Frau Oberlinger, was ist das eigentlich, eine Barockoper?

Die Barockoper steht am Beginn des Barock-Zeitalters um 1600 und ist vor allem mit dem Namen Claudio Monteverdi verknüpft. Dass man überhaupt Musik und Schauspiel verband, Arien sang, und mit den Rezitative­n eine Geschichte erzählte, gab es vor der Barockzeit nicht. Nun standen fortan Affekt und Rhetorik, das Wort und seine Umsetzung in Musik im Vordergrun­d. Händel hat im Spätbarock die italienisc­he Oper Anfang des 18. Jahrhunder­ts in England eingeführt. Unterschie­den wurde zwischen der „Opera seria“, was man im Schauspiel eine Tragödie nennen würde, und der „Opera buffa“mit Zügen einer Komödie.

Zu welcher Kategorie gehört „Lucio Cornelio Silla“?

Drama, also eine „Opera seria“.

Woher nahmen die Barockkomp­onisten ihren Stoff?

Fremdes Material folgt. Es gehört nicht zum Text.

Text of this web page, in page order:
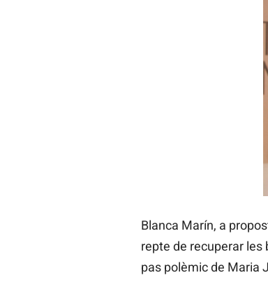
Blanca Marín, a
repte de recuperar
pas polèmic de Maria
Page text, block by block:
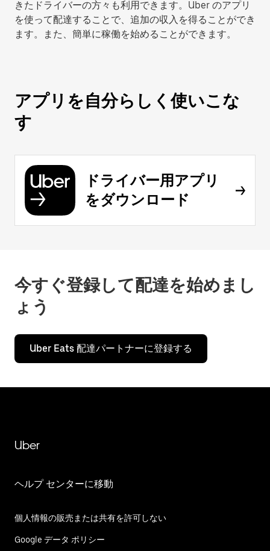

Während in den Oratorien religiöse Stoffe aufgegriff­en wurden, kamen in den Opern meist Stoffe aus der Antike zum Zuge. Die Figuren, die dort auftreten, sollten für gewisse Tugenden oder Untugenden stehen. Am Ende gibt es dann ein „lieto fine“, wo meistens ein „deus ex machina“im Theater vom Himmel auf die Erde kommt, den Menschen sagt, wo’s langgeht, und den Konflikt löst – so auch der Gott Mars im „Silla“.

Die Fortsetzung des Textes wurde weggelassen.